La position du SPF Emploi a toujours été de dire que même si le travailleur a déjà trouvé un nouvel emploi, la possibilité doit lui être donnée de prendre ses jours de congé de sollicitation pour continuer à chercher un nouvel emploi qui correspond encore mieux à ses aspirations personnelles.

Cette position ne nous semble pas conforme à la jurisprudence majoritaire qui se retranche derrière un arrêt de la Cour de Cassation du 9 avril 1965. Cet arrêt précise que le législateur a fait dépendre la possibilité d’être absent du travail à la recherche d’un nouvel emploi et qu’il ne peut plus être fait usage de cette possibilité s’il s’avère certain que le travailleur en question a déjà retrouvé un nouvel emploi et a conclu un nouveau contrat de travail en ce sens.
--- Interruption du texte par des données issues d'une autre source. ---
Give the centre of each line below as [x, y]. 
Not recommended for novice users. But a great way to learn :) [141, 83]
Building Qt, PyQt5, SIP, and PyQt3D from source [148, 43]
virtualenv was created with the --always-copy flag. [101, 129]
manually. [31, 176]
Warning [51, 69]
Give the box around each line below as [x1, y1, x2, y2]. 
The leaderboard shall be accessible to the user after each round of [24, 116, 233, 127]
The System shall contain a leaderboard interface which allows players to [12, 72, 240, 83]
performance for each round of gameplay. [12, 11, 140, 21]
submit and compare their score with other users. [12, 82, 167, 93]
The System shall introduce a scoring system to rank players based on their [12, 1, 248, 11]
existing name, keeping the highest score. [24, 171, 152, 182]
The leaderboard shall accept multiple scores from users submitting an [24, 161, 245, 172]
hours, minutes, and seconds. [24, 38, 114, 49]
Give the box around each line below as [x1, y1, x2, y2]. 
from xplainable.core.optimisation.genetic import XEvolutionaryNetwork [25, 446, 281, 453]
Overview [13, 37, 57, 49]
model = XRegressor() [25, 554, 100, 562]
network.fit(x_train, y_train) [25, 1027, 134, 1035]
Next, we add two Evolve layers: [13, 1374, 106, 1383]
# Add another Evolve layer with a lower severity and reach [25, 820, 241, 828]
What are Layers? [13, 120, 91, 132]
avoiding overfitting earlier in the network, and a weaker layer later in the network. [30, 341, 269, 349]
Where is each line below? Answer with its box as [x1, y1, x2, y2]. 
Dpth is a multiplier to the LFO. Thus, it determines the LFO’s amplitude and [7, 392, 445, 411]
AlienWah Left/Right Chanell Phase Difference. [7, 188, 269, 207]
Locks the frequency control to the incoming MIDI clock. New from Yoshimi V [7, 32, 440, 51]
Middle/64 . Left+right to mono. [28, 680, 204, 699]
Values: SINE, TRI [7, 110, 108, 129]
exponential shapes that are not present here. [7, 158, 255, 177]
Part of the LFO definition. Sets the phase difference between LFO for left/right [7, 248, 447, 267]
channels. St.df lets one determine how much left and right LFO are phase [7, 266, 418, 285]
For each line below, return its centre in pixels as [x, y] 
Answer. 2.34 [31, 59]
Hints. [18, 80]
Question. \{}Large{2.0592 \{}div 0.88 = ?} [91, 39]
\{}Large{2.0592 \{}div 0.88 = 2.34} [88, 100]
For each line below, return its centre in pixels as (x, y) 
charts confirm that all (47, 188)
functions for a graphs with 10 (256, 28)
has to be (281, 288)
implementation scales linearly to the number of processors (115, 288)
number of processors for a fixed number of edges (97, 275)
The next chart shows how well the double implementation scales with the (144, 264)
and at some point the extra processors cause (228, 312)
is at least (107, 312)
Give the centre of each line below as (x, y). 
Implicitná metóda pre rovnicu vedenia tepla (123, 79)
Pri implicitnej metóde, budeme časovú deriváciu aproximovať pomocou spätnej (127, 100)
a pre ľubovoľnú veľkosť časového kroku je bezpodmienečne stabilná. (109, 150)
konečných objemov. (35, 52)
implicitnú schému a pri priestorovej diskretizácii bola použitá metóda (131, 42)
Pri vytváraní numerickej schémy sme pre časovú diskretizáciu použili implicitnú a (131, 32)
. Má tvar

Dans la pratique, il nous semble donc toujours possible pour l’employeur de refuser d’accorder des jours de sollicitation si son travailleur a déjà un nouveau contrat de travail en poche chez un nouvel employeur.
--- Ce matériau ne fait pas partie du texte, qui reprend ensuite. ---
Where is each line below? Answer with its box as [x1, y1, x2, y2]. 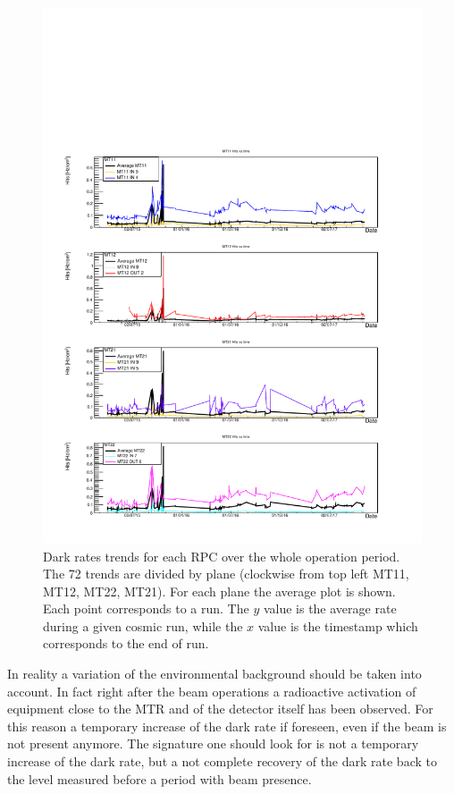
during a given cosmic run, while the [43, 616, 243, 635]
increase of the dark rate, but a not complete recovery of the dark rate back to [7, 752, 437, 771]
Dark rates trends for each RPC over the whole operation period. [43, 546, 400, 565]
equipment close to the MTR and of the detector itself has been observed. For [7, 699, 433, 718]
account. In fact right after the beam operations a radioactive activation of [7, 681, 416, 700]
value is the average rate [263, 599, 397, 618]
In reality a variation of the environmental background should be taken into [7, 664, 422, 683]
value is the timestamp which [257, 616, 418, 635]
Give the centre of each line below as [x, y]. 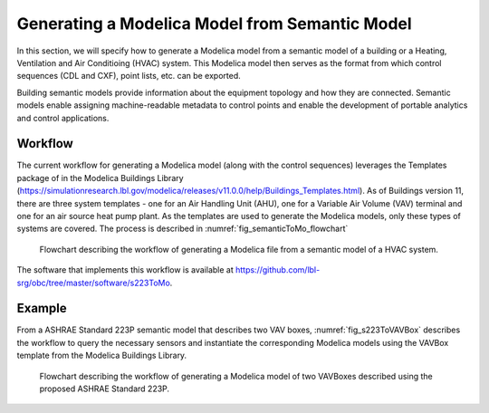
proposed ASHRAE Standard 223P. [105, 389]
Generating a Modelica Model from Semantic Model [214, 24]
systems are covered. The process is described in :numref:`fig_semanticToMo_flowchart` [182, 229]
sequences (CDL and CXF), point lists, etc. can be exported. [129, 76]
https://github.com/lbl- [278, 270]
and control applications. [63, 118]
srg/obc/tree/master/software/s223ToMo [94, 283]
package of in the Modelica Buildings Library [101, 178]
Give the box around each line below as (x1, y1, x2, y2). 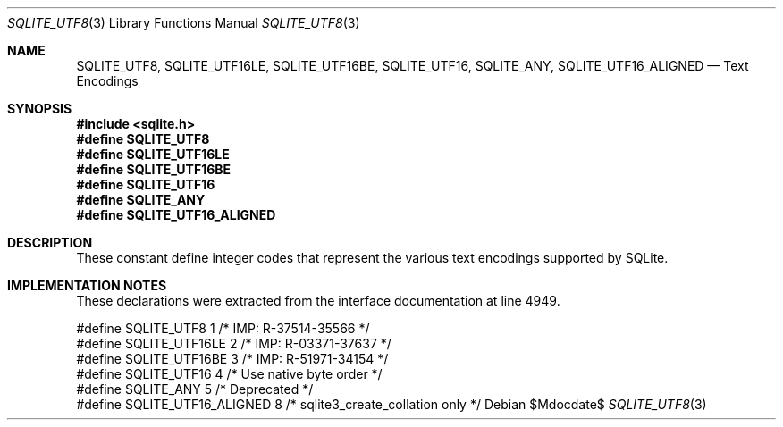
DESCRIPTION (7, 235, 93, 250)
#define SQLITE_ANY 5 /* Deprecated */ (76, 381, 314, 397)
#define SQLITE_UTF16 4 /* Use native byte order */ (76, 366, 383, 381)
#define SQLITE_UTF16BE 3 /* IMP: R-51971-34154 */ (76, 351, 389, 366)
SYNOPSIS (7, 101, 72, 116)
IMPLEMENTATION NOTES (7, 278, 167, 293)
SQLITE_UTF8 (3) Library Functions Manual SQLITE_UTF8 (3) (7, 15, 360, 30)
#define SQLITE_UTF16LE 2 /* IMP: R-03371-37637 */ (76, 336, 391, 351)
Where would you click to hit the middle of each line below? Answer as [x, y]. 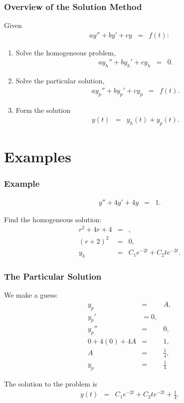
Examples [38, 157]
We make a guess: [31, 295]
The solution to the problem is [51, 383]
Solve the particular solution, [60, 81]
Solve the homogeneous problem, [66, 52]
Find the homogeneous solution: [53, 219]
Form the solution [43, 110]
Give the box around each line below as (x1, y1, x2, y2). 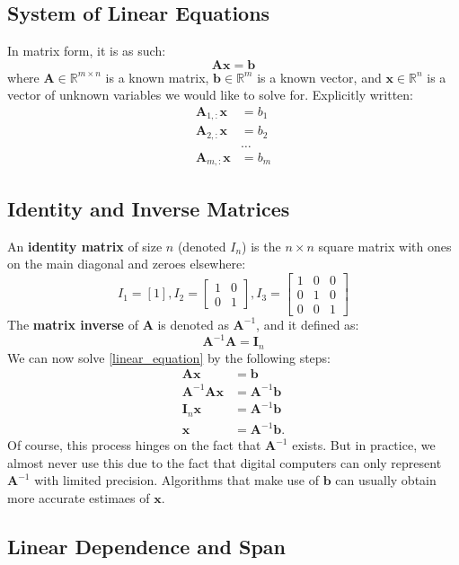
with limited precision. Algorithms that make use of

Précisons tout de même que la décision finale appartient au juge se penchant sur le litige. Il se pourrait qu’il ne se sente pas lié par la jurisprudence majoritaire et qu’il adopte la position selon laquelle le travailleur maintient malgré tout son droit d’absence, même s’il a déjà conclu un nouveau contrat chez un autre employeur.

Le point sur lequel tout le monde est d’accord porte sur la finalité du congé. S’il s’avère certain que le travailleur n’a pas utilisé le congé pour aller solliciter, l’employeur peut lui retirer le paiement du salaire garanti pour les heures d’absence sur base de la théorie de l’abus de droit. Le droit du travailleur a en effet été détourné de sa finalité. Mais il revient à l’employeur de prouver cet abus de droit.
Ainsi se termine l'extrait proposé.